Since its April 2011 initial public offering (IPO), SandRidge's first five distributions were: $1.07, $0.82, $0.79, $0.79, and $0.73, with the latest paid to unitholders of record on Aug. 14. These distributions are consistent with the price volatility of the oil and gas it produces.

Judging from the performance of SandRidge's units since its IPO, however, at least some investors haven't fully understood the variability of distributions. Units of the trust were first issued at $21, then shot up to $25 in a matter of days, and eventually hit $30 in early August 2011.

Two months later, the unit price slipped to a low of $18.76 amid market anxiety over the Debt Ceiling Crisis. It then nearly doubled to a high of $36.97 on Feb. 8, 2012, before beginning a jagged decline to its current price of less than $20, some 5% below the IPO price–action that deviated sharply from the actual movement in energy prices and by extension the distribution.

Similar misunderstanding seems to influence the trading of other royalty trusts, including SandRidge's sister entity SandRidge Mississippian Trust II (NYSE: SDR). Since its IPO in April 2012, SDR has traded as high as $23.91 a couple weeks after issuance to as low as $17.37 in late June. And it now trades about 5% below its IPO price. That's despite the fact that the only distribution action by the company was an 84.1% increase in late July.

Many investors in master limited partnerships (MLP) that produce energy seem to have belatedly realized that their holdings are indeed affected by energy prices. Nevertheless, the actual trading in these securities remains largely devoid of rhyme or reason.

For example, the price of relatively new MLP Mid-Con Energy Partners (NSDQ:MCEP) has been all over the map this year, and is actually only barely above its secondary offering price despite announcing a 2.1% distribution increase this month. By contrast, Vanguard Natural Resources (NYSE:VNR)–which now pays a monthly dividend–has been steadily moving higher since late May and is back within shouting distance of its all-time high.

The same incongruence can be found among the former Canadian trusts that produce energy. ARC Resources (TSE:ARX), for example, has been steadier than many pipeline stocks this year, despite wild fluctuations in prices for oil, natural gas liquids and natural gas (66% of output). So has Peyto Exploration and Development (TSE:PEY), which is again within reach of its all-time high despite the ups and downs of natural gas, which accounts for more than 90% of its output.

By contrast, fellow ex-trust Penn West Petroleum (NYSE:PWE) shares have dropped more than 34% this year. That's despite the fact that management is executing strategy at the oil-focused producer better than it has in many years.
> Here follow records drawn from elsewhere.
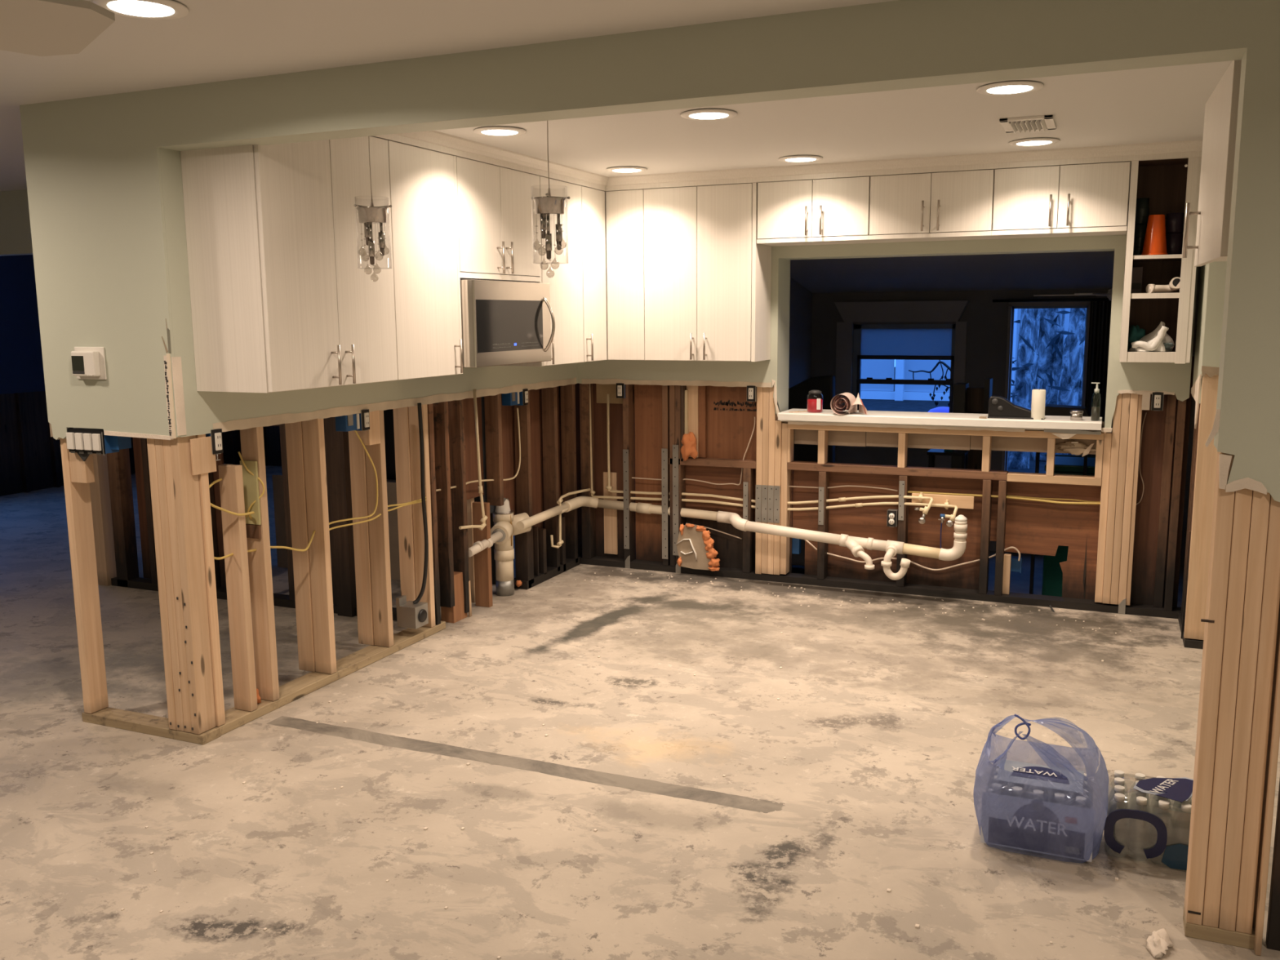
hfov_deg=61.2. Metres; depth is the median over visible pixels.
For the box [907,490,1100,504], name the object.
cable
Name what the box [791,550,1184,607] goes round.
floor
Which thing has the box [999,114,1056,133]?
ceiling vent
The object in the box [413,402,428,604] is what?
cable
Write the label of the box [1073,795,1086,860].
bottle
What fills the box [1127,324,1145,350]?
cloth
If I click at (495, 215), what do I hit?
upper cabinet
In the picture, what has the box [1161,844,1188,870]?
print
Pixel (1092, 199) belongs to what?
upper cabinet
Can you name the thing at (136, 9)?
recessed light
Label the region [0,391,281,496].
wall
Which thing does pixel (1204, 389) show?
wall
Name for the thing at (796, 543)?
electrical box
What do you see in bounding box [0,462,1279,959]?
floor
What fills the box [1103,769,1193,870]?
pack
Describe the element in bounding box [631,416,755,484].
cable
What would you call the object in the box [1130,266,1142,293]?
box
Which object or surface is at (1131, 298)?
shelf
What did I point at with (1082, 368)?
tree
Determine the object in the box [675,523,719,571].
board
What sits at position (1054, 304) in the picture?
window
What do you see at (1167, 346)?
cloth
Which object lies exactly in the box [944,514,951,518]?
outlet
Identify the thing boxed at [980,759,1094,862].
pack
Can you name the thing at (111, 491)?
wall partition
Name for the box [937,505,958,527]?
shutoff valve
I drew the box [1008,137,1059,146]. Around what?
recessed light
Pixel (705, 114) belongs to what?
recessed light
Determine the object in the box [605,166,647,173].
recessed light
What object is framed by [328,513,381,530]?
cable
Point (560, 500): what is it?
supply pipe
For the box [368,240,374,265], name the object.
bulb
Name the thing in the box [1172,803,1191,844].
bottle
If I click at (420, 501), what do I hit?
cable
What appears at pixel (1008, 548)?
cable
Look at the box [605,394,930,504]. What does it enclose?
supply pipe
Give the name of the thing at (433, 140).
trim
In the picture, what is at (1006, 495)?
cable
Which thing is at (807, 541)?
cable
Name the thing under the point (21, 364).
wall
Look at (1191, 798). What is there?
bottle
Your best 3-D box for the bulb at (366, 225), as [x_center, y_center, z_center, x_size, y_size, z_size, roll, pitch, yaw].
[-1.024,-0.926,4.068,0.022,0.088,0.023,3,9,23]
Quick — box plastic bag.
[973,713,1108,862]
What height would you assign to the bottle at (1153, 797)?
0.188 m
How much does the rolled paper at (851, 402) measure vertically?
0.118 m
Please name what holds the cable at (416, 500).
attached to the wall at (455, 580)
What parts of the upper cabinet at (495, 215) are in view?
door, rail, handle, handle, door
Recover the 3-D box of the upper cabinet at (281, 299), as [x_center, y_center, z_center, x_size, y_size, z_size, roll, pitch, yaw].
[-1.339,-0.889,4.274,0.400,1.032,0.770,3,9,23]
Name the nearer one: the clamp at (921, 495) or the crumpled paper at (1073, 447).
the crumpled paper at (1073, 447)
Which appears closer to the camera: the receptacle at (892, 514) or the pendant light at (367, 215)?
the pendant light at (367, 215)
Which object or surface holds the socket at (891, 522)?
attached to the receptacle at (892, 514)
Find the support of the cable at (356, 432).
attached to the wall at (455, 580)
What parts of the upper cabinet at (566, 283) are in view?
handle, door
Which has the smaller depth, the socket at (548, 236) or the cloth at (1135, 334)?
the socket at (548, 236)
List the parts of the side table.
leg, leg, leg, leg
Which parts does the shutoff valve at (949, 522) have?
knob
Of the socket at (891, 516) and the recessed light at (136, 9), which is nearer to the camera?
the recessed light at (136, 9)
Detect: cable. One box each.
[208,478,256,559]
[238,451,265,517]
[270,530,315,551]
[328,430,377,524]
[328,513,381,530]
[387,496,426,506]
[387,498,426,511]
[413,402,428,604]
[435,408,520,491]
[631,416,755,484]
[685,523,742,539]
[788,484,897,491]
[804,539,817,550]
[826,546,1020,570]
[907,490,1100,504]
[940,523,942,548]
[1006,494,1100,502]
[1136,412,1146,504]
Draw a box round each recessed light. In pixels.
[91,0,189,19]
[473,126,525,136]
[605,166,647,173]
[680,108,737,120]
[778,155,822,162]
[976,80,1044,95]
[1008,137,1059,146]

Even super oils have had wildly divergent years. ExxonMobil (NYSE:XOM) is a couple of good trading days from taking out the all-time high set in mid-2008, when oil prices were roughly 80% higher and natural gas was several times its current level.

Meanwhile, Total SA (NYSE:TOT) is actually underwater for the year and sells for little more than half its 2008 high. Management boosted its divided by 3.5% in July, and the stock now yields more than 6% , which is more than twice the yield of ExxonMobil.